Start of Block

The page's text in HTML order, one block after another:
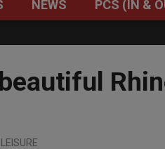
NEWS PCS (IN &
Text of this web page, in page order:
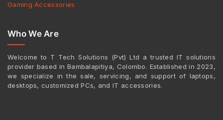
Gaming Accessories
Who We Are
Welcome to T Tech Solutions (Pvt) Ltd a trusted IT solutions
provider based in Bambalapitiya, Colombo. Established in 2023,
we specialize in the sale, servicing, and support of laptops,
desktops, customized PCs, and IT accessories.

End of Block

Extract all the entries word for word; omit any pictures.

EXPECTED ANSWER:
The page's text in HTML order, one block after another:
NEWS PCS (IN &
Text of this web page, in page order:
Gaming Accessories
Who We Are
Welcome to T Tech Solutions (Pvt) Ltd a trusted IT solutions
provider based in Bambalapitiya, Colombo. Established in 2023,
we specialize in the sale, servicing, and support of laptops,
desktops, customized PCs, and IT accessories.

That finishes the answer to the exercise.